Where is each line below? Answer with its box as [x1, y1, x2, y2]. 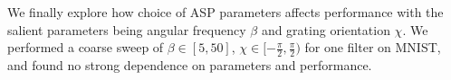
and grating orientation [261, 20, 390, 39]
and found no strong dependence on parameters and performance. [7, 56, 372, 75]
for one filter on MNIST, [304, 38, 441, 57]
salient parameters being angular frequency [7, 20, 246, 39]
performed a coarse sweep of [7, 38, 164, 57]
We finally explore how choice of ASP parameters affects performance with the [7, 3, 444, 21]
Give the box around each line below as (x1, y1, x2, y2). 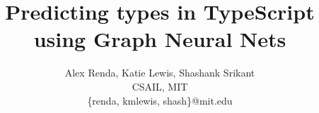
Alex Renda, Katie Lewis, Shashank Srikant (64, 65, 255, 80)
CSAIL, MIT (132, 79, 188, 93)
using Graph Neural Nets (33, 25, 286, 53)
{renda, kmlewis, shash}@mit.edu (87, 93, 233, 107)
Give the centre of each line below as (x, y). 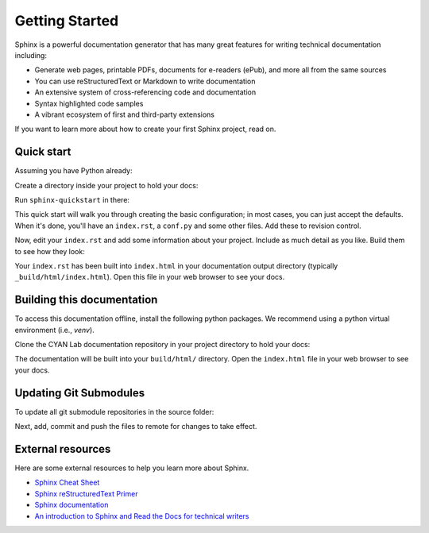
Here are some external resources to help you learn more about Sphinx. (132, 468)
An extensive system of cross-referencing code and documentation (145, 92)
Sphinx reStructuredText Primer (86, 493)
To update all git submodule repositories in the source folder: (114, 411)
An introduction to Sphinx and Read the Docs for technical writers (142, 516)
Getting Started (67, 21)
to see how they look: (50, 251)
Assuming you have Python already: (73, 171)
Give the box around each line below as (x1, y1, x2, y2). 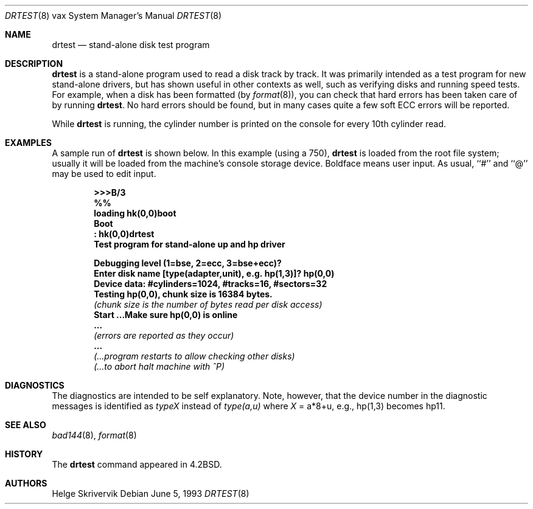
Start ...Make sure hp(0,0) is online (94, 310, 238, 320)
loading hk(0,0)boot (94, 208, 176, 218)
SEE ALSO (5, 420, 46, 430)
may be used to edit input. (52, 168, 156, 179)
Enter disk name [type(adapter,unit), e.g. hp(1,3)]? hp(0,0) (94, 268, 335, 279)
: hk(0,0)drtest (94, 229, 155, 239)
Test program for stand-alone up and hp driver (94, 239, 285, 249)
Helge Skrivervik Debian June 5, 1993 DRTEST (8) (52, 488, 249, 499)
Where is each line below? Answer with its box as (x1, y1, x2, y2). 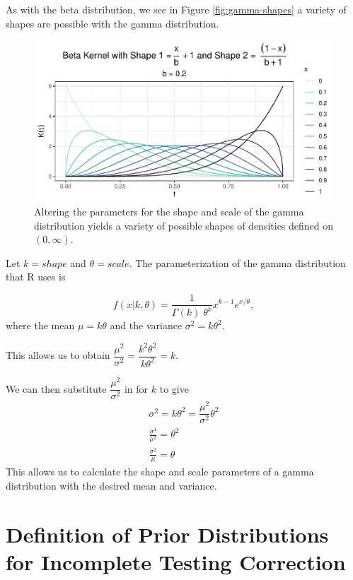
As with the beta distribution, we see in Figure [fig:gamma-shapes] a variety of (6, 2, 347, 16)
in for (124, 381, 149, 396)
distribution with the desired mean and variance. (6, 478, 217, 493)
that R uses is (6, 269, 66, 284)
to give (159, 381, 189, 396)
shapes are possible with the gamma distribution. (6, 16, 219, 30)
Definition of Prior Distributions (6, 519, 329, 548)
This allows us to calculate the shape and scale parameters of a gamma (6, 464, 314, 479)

○ ○ ○ ○ ○ ○ ○

#### What the exercise asks:
Above are some entries; copy exactly the lines from the line with "performed a coarse sweep of [7, 38, 164, 57]" through the line with "using Graph Neural Nets (33, 25, 286, 53)", both included, but none of the pictures.

#### Written answer:
performed a coarse sweep of [7, 38, 164, 57]
We finally explore how choice of ASP parameters affects performance with the [7, 3, 444, 21]
Give the box around each line below as (x1, y1, x2, y2). 
Alex Renda, Katie Lewis, Shashank Srikant (64, 65, 255, 80)
CSAIL, MIT (132, 79, 188, 93)
using Graph Neural Nets (33, 25, 286, 53)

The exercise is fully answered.